#### [ABOUT THIS TASK]
The whole listing below is to be copied exactly, with every picture left out.

#### [DATA FOR THE TASK]

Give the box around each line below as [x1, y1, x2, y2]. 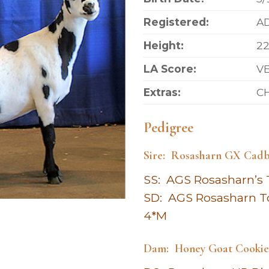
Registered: [143, 16, 215, 29]
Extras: [143, 86, 181, 99]
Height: [143, 39, 184, 52]
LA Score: [143, 62, 196, 76]
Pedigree [143, 118, 193, 136]
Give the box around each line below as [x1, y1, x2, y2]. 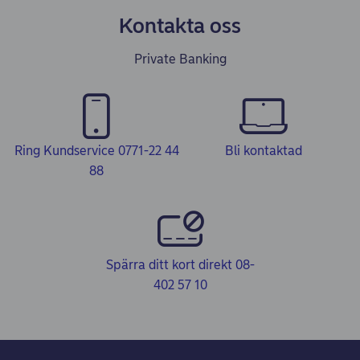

#### [SOLUTION FOR THIS EXERCISE]
Give the box around each line below as [x1, y1, x2, y2]. 
Registered: [143, 16, 215, 29]
Extras: [143, 86, 181, 99]
Height: [143, 39, 184, 52]
LA Score: [143, 62, 196, 76]
Pedigree [143, 118, 193, 136]
Give the box around each line below as [x1, y1, x2, y2]. 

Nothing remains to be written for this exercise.